# Saved entries:
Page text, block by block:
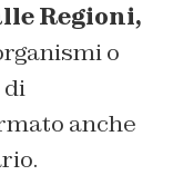
Regioni,
o
di
anche
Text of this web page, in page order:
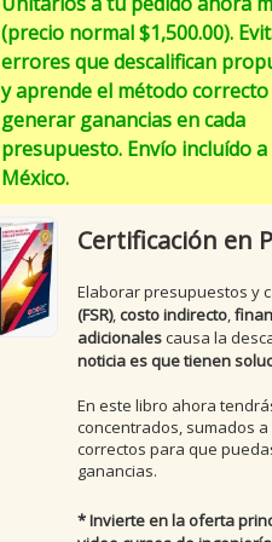
(precio normal $1,500.00).
errores que descalifican
y aprende el método
generar ganancias en cada
presupuesto. Envío incluído
México.
Certificación en
Elaborar presupuestos y
(FSR), costo indirecto,
adicionalescausa la
noticia es que tienen
En este libro ahora
concentrados, sumados
correctos para que
ganancias.
* Invierte en la oferta
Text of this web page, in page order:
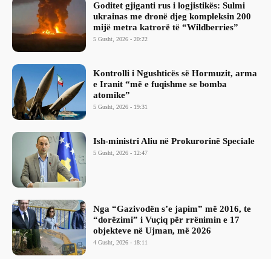
Goditet gjiganti rus i logjistikës: Sulmi
ukrainas me dronë djeg kompleksin 200
mijë metra katrorë të “Wildberries”
5 Gusht, 2026 - 20:22
Kontrolli i Ngushticës së Hormuzit, arma
e Iranit “më e fuqishme se bomba
atomike”
5 Gusht, 2026 - 19:31
Ish-ministri ​Aliu në Prokurorinë Speciale
5 Gusht, 2026 - 12:47
Nga “Gazivodën s’e japim” më 2016, te
“dorëzimi” i Vuçiq për rrënimin e 17
objekteve në Ujman, më 2026
4 Gusht, 2026 - 18:11
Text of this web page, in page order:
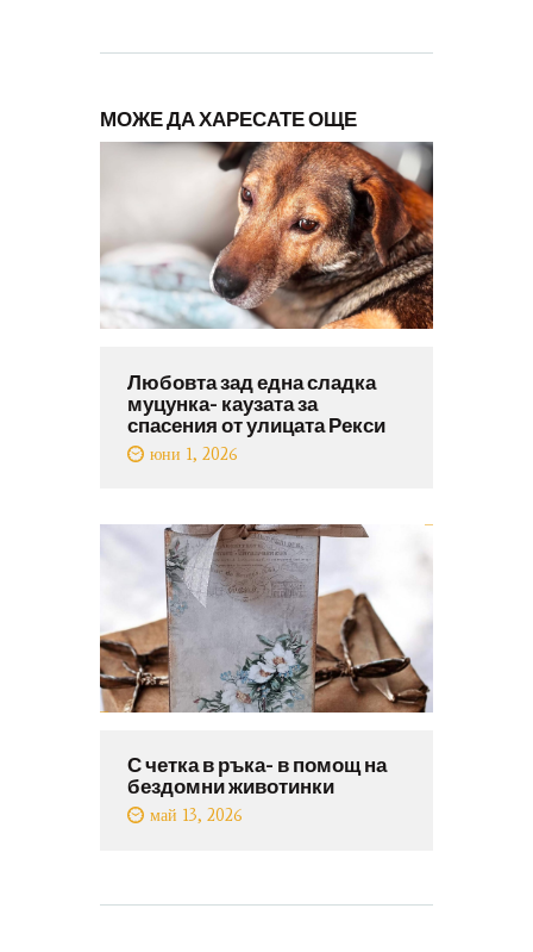
МОЖЕ ДА ХАРЕСАТЕ ОЩЕ
Любовта зад една сладка
муцунка- каузата за
спасения от улицата Рекси
юни 1, 2026
С четка в ръка- в помощ на
бездомни животинки
май 13, 2026
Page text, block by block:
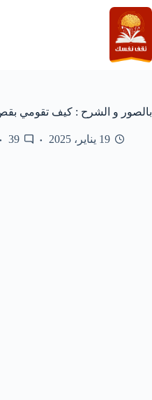
التجاوز
إلى
المحتوى
بالصور و الشرح : كيف تقومي
19 يناير، 2025 39
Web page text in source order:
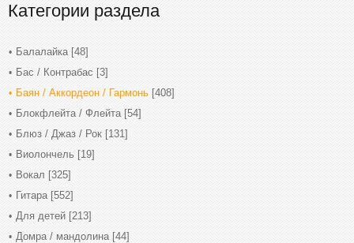
Категории раздела
Балалайка [48]
Бас / Контрабас [3]
Баян / Аккордеон / Гармонь [408]
Блокфлейта / Флейта [54]
Блюз / Джаз / Рок [131]
Виолончель [19]
Вокал [325]
Гитара [552]
Для детей [213]
Домра / мандолина [44]
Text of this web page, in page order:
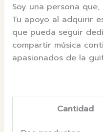
Soy una persona
Tu apoyo al adquirir
que pueda seguir
compartir música
apasionados de la
Cantidad
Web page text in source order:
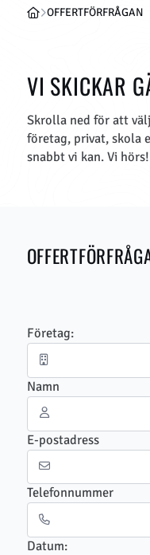
OFFERTFÖRFRÅGAN
VI SKICKAR
Skrolla ned för att
företag, privat, skola
snabbt vi kan. Vi hörs!
Företag:
Namn
E-postadress
Telefonnummer
Datum:
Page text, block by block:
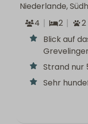
Niederlande,
4
2 2
Blick auf
Strand nur
Sehr
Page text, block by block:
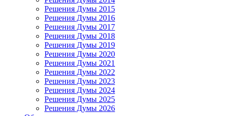
Решения Думы 2015
Решения Думы 2016
Решения Думы 2017
Решения Думы 2018
Решения Думы 2019
Решения Думы 2020
Решения Думы 2021
Решения Думы 2022
Решения Думы 2023
Решения Думы 2024
Решения Думы 2025
Решения Думы 2026
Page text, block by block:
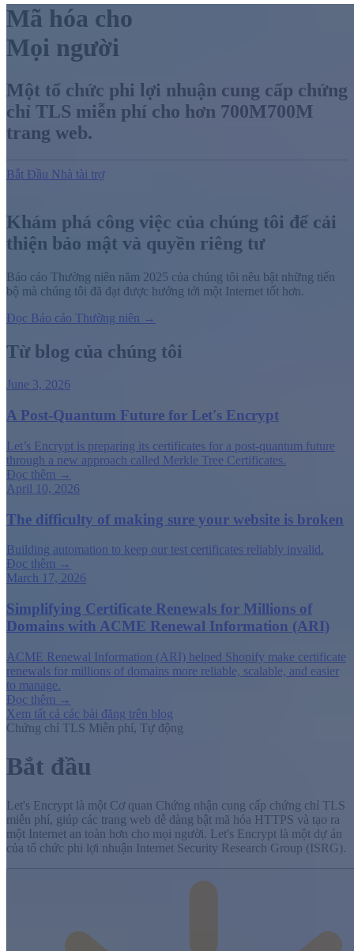
Mã hóa cho
Mọi người
Một tổ chức phi lợi nhuận cung cấp chứng
chỉ TLS miễn phí cho hơn 700M700M
trang web.
Bắt Đầu Nhà tài trợ
Khám phá công việc của chúng tôi để cải
thiện bảo mật và quyền riêng tư
Báo cáo Thường niên năm 2025 của chúng tôi nêu bật những tiến
bộ mà chúng tôi đã đạt được hướng tới một Internet tốt hơn.
Đọc Báo cáo Thường niên →
Từ blog của chúng tôi
June 3, 2026
A Post-Quantum Future for Let's Encrypt
Let’s Encrypt is preparing its certificates for a post-quantum future
through a new approach called Merkle Tree Certificates.
Đọc thêm →
April 10, 2026
The difficulty of making sure your website is broken
Building automation to keep our test certificates reliably invalid.
Đọc thêm →
March 17, 2026
Simplifying Certificate Renewals for Millions of
Domains with ACME Renewal Information (ARI)
ACME Renewal Information (ARI) helped Shopify make certificate
renewals for millions of domains more reliable, scalable, and easier
to manage.
Đọc thêm →
Xem tất cả các bài đăng trên blog
Chứng chỉ TLS Miễn phí, Tự động
Bắt đầu
Let's Encrypt là một Cơ quan Chứng nhận cung cấp chứng chỉ TLS
miễn phí, giúp các trang web dễ dàng bật mã hóa HTTPS và tạo ra
một Internet an toàn hơn cho mọi người. Let's Encrypt là một dự án
của tổ chức phi lợi nhuận Internet Security Research Group (ISRG).
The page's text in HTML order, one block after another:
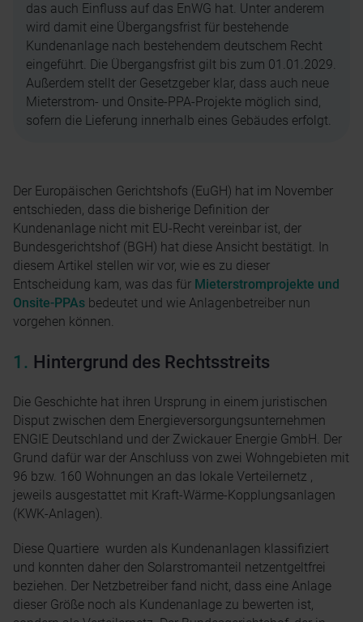
das auch Einfluss auf das EnWG hat. Unter anderem
wird damit eine Übergangsfrist für bestehende
Kundenanlage nach bestehendem deutschem Recht
eingeführt. Die Übergangsfrist gilt bis zum 01.01.2029.
Außerdem stellt der Gesetzgeber klar, dass auch neue
Mieterstrom- und Onsite-PPA-Projekte möglich sind,
sofern die Lieferung innerhalb eines Gebäudes erfolgt.
Der Europäischen Gerichtshofs (EuGH) hat im November
entschieden, dass die bisherige Definition der
Kundenanlage nicht mit EU-Recht vereinbar ist, der
Bundesgerichtshof (BGH) hat diese Ansicht bestätigt. In
diesem Artikel stellen wir vor, wie es zu dieser
Entscheidung kam, was das für Mieterstromprojekte und
Onsite-PPAs bedeutet und wie Anlagenbetreiber nun
vorgehen können.
Hintergrund des Rechtsstreits
Die Geschichte hat ihren Ursprung in einem juristischen
Disput zwischen dem Energieversorgungsunternehmen
ENGIE Deutschland und der Zwickauer Energie GmbH. Der
Grund dafür war der Anschluss von zwei Wohngebieten mit
96 bzw. 160 Wohnungen an das lokale Verteilernetz ,
jeweils ausgestattet mit Kraft-Wärme-Kopplungsanlagen
(KWK-Anlagen).
Diese Quartiere wurden als Kundenanlagen klassifiziert
und konnten daher den Solarstromanteil netzentgeltfrei
beziehen. Der Netzbetreiber fand nicht, dass eine Anlage
dieser Größe noch als Kundenanlage zu bewerten ist,
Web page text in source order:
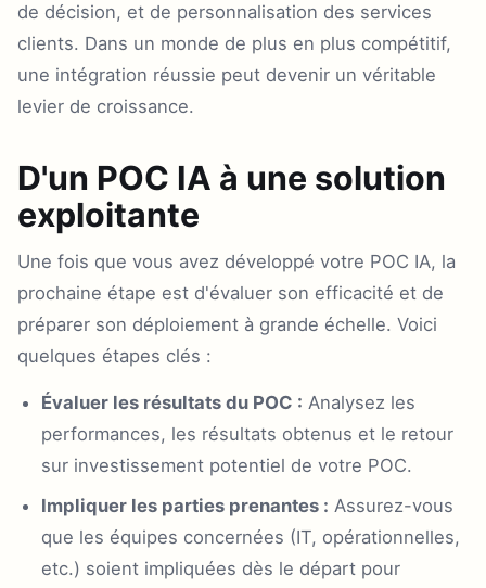
de décision, et de personnalisation des services
clients. Dans un monde de plus en plus compétitif,
une intégration réussie peut devenir un véritable
levier de croissance.
D'un POC IA à une solution
exploitante
Une fois que vous avez développé votre POC IA, la
prochaine étape est d'évaluer son efficacité et de
préparer son déploiement à grande échelle. Voici
quelques étapes clés :
Évaluer les résultats du POC : Analysez les
performances, les résultats obtenus et le retour
sur investissement potentiel de votre POC.
Impliquer les parties prenantes : Assurez-vous
que les équipes concernées (IT, opérationnelles,
etc.) soient impliquées dès le départ pour
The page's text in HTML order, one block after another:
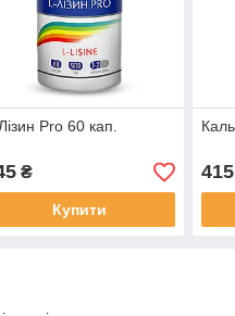
Pro 60 кап.
₴
Купити
415
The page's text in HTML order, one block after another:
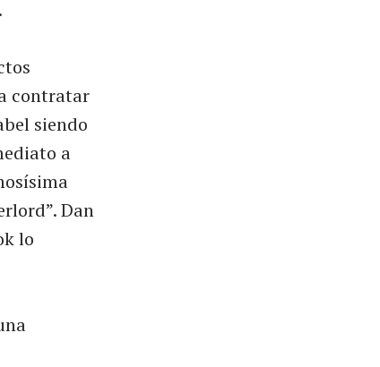
contratar
siendo
a
Dan
lo
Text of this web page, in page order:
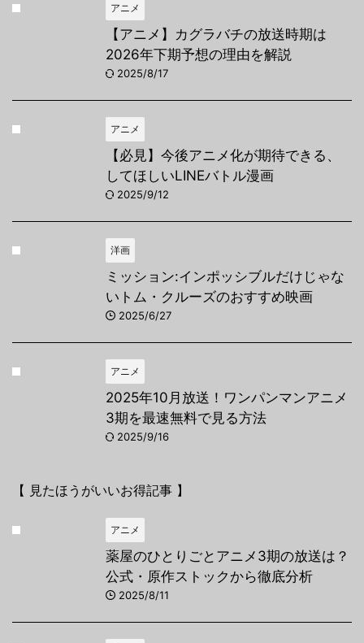
アニメ
【アニメ】カグラバチの放送時期は
2026年下期予想の理由を解説
2025/8/17
アニメ
【必見】今後アニメ化が期待できる、
してほしいLINEバトル漫画
2025/9/12
洋画
ミッション:インポッシブルだけじゃな
いトム・クルーズのおすすめ映画
2025/6/27
アニメ
2025年10月放送！ワンパンマンアニメ
3期を最速無料で見る方法
2025/9/16
【 見たほうがいいお得記事 】
アニメ
薬屋のひとりごとアニメ3期の放送は？
公式・原作ストックから徹底分析
2025/8/11
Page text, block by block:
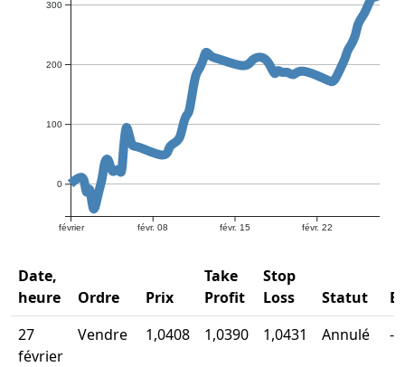
février févr. 08 févr. 15 févr. 22
0
100
200
300
Date,
heure
Ordre Prix
Take
Profit
Stop
Loss
Statut
27
février
Vendre 1,0408 1,0390 1,0431 Annulé -
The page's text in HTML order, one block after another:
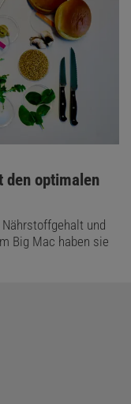
optimalen
und
Big Mac haben sie
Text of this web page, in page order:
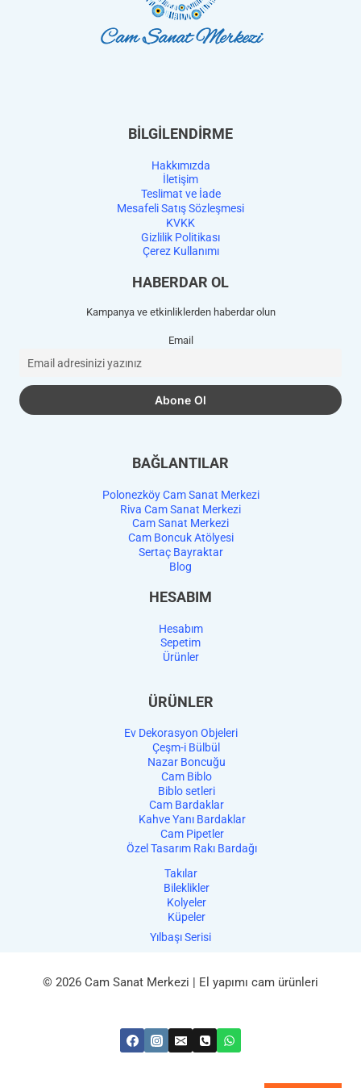
BİLGİLENDİRME
Hakkımızda
İletişim
Teslimat ve İade
Mesafeli Satış Sözleşmesi
KVKK
Gizlilik Politikası
Çerez Kullanımı
HABERDAR OL
Kampanya ve etkinliklerden haberdar olun
Email
BAĞLANTILAR
Polonezköy Cam Sanat Merkezi
Riva Cam Sanat Merkezi
Cam Sanat Merkezi
Cam Boncuk Atölyesi
Sertaç Bayraktar
Blog
HESABIM
Hesabım
Sepetim
Ürünler
ÜRÜNLER
Ev Dekorasyon Objeleri
Çeşm-i Bülbül
Nazar Boncuğu
Cam Biblo
Biblo setleri
Cam Bardaklar
Kahve Yanı Bardaklar
Cam Pipetler
Özel Tasarım Rakı Bardağı
Takılar
Bileklikler
Kolyeler
Küpeler
Yılbaşı Serisi
© 2026 Cam Sanat Merkezi | El yapımı cam ürünleri
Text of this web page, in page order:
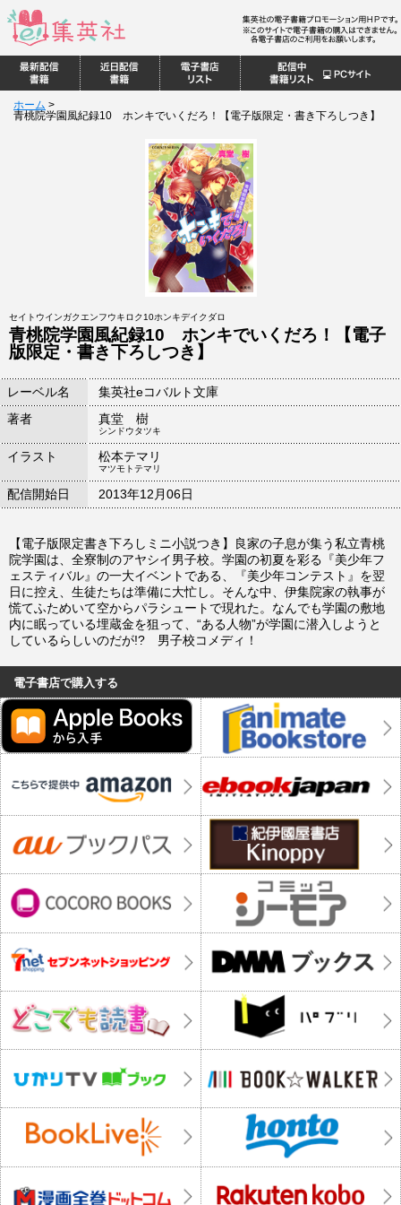
ホーム >
青桃院学園風紀録10 ホンキでいくだろ！【電子版限定・書き下ろしつき】
セイトウインガクエンフウキロク10ホンキデイクダロ
青桃院学園風紀録10 ホンキでいくだろ！【電子
版限定・書き下ろしつき】
レーベル名
集英社eコバルト文庫
著者
真堂 樹
シンドウタツキ
イラスト 松本テマリ
マツモトテマリ
配信開始日 2013年12月06日
【電子版限定書き下ろしミニ小説つき】良家の子息が集う私立青桃
院学園は、全寮制のアヤシイ男子校。学園の初夏を彩る『美少年フ
ェスティバル』の一大イベントである、『美少年コンテスト』を翌
日に控え、生徒たちは準備に大忙し。そんな中、伊集院家の執事が
慌てふためいて空からパラシュートで現れた。なんでも学園の敷地
内に眠っている埋蔵金を狙って、“ある人物”が学園に潜入しようと
しているらしいのだが!? 男子校コメディ！
電子書店で購入する
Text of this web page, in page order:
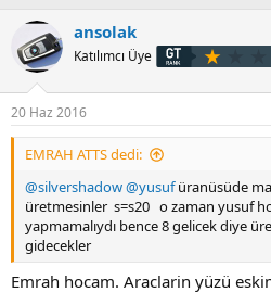
ansolak
Katılımcı Üye
20 Haz 2016
EMRAH ATTS dedi:
@silvershadow@yusufüranüsüde
üretmesinler s=s20 o zaman yusuf
yapmamalıydı bence 8 gelicek diye
gidecekler
Emrah hocam. Araclarin yüzü
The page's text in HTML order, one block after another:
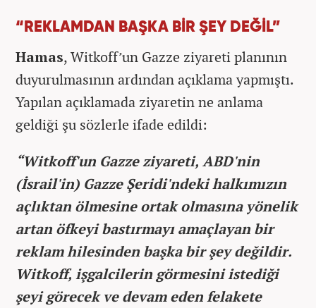
“REKLAMDAN BAŞKA BİR ŞEY DEĞİL”
Hamas, Witkoff’un Gazze ziyareti planının
duyurulmasının ardından açıklama yapmıştı.
Yapılan açıklamada ziyaretin ne anlama
geldiği şu sözlerle ifade edildi:
“Witkoff'un Gazze ziyareti, ABD'nin
(İsrail'in) Gazze Şeridi'ndeki halkımızın
açlıktan ölmesine ortak olmasına yönelik
artan öfkeyi bastırmayı amaçlayan bir
reklam hilesinden başka bir şey değildir.
Witkoff, işgalcilerin görmesini istediği
şeyi görecek ve devam eden felakete
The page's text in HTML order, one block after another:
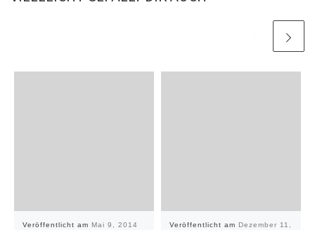
Veröffentlicht am Mai 9, 2014 Veröffentlicht am Dezember 11,
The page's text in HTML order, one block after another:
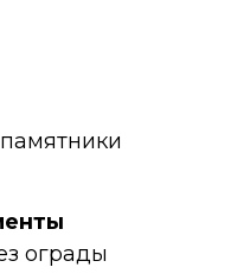
ограды
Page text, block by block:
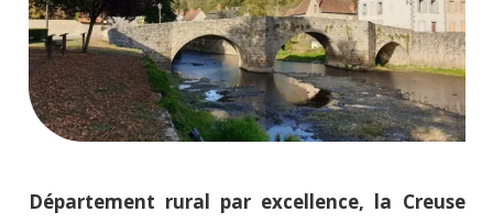
Département rural par excellence, la Creuse
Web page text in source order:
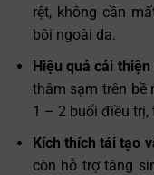
rệt, không cần
bôi ngoài da.
Hiệu quả cải
thâm sạm trên bề
1 – 2 buổi điều trị,
Kích thích tái tạo
còn hỗ trợ tăng
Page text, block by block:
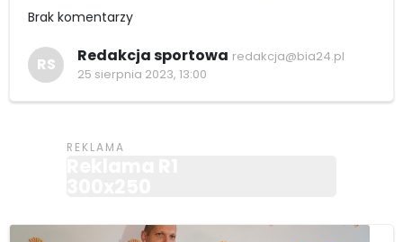
Brak komentarzy
RS Redakcja sportowa redakcja@bia24.pl
25 sierpnia 2023, 13:00
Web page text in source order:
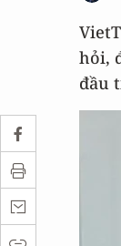
hỏi,
đầu
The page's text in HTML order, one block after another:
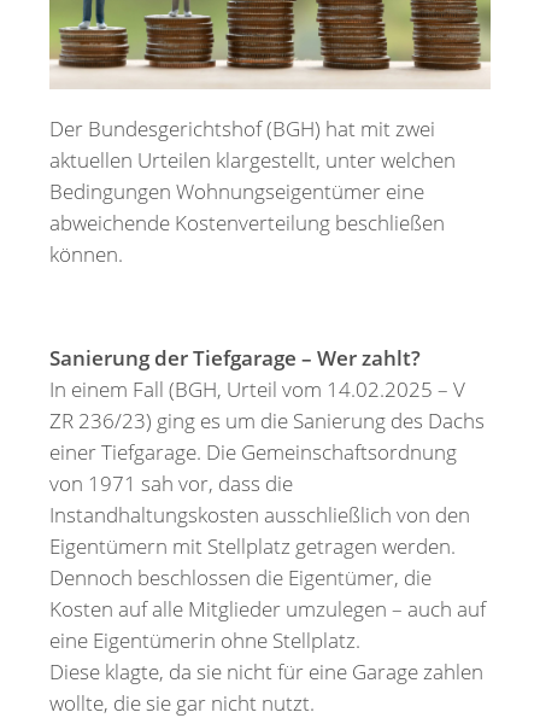
Der Bundesgerichtshof (BGH) hat mit zwei
aktuellen Urteilen klargestellt, unter welchen
Bedingungen Wohnungseigentümer eine
abweichende Kostenverteilung beschließen
können.
Sanierung der Tiefgarage – Wer zahlt?
In einem Fall (BGH, Urteil vom 14.02.2025 – V
ZR 236/23) ging es um die Sanierung des Dachs
einer Tiefgarage. Die Gemeinschaftsordnung
von 1971 sah vor, dass die
Instandhaltungskosten ausschließlich von den
Eigentümern mit Stellplatz getragen werden.
Dennoch beschlossen die Eigentümer, die
Kosten auf alle Mitglieder umzulegen – auch auf
eine Eigentümerin ohne Stellplatz.
Diese klagte, da sie nicht für eine Garage zahlen
wollte, die sie gar nicht nutzt.
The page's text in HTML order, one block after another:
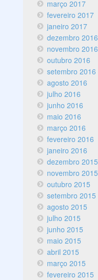
março 2017
fevereiro 2017
janeiro 2017
dezembro 2016
novembro 2016
outubro 2016
setembro 2016
agosto 2016
julho 2016
junho 2016
maio 2016
março 2016
fevereiro 2016
janeiro 2016
dezembro 2015
novembro 2015
outubro 2015
setembro 2015
agosto 2015
julho 2015
junho 2015
maio 2015
abril 2015
março 2015
fevereiro 2015
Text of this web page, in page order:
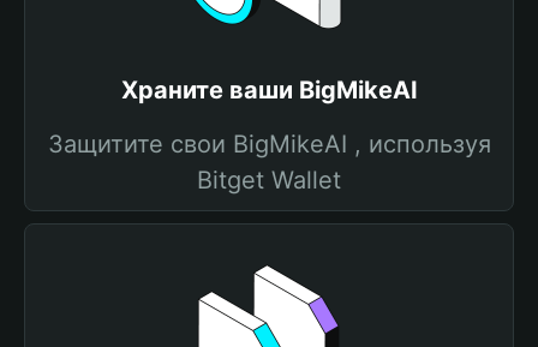
Храните ваши BigMikeAI
Защитите свои BigMikeAI , используя
Bitget Wallet

# WORK ORDER:
Write out nothing but the lines from the start of the data through the line with "Ish-ministri ​Aliu në Prokurorinë Speciale". Leave out the pictures.

# TASK ANSWER:
Page text, block by block:
Regioni,
o
di
anche
Text of this web page, in page order:
(precio normal $1,500.00).
errores que descalifican
y aprende el método
generar ganancias en cada
presupuesto. Envío incluído
México.
Certificación en
Elaborar presupuestos y
(FSR), costo indirecto,
adicionalescausa la
noticia es que tienen
En este libro ahora
concentrados, sumados
correctos para que
ganancias.
* Invierte en la oferta
Text of this web page, in page order:
Goditet gjiganti rus i logjistikës: Sulmi
ukrainas me dronë djeg kompleksin 200
mijë metra katrorë të “Wildberries”
5 Gusht, 2026 - 20:22
Kontrolli i Ngushticës së Hormuzit, arma
e Iranit “më e fuqishme se bomba
atomike”
5 Gusht, 2026 - 19:31
Ish-ministri ​Aliu në Prokurorinë Speciale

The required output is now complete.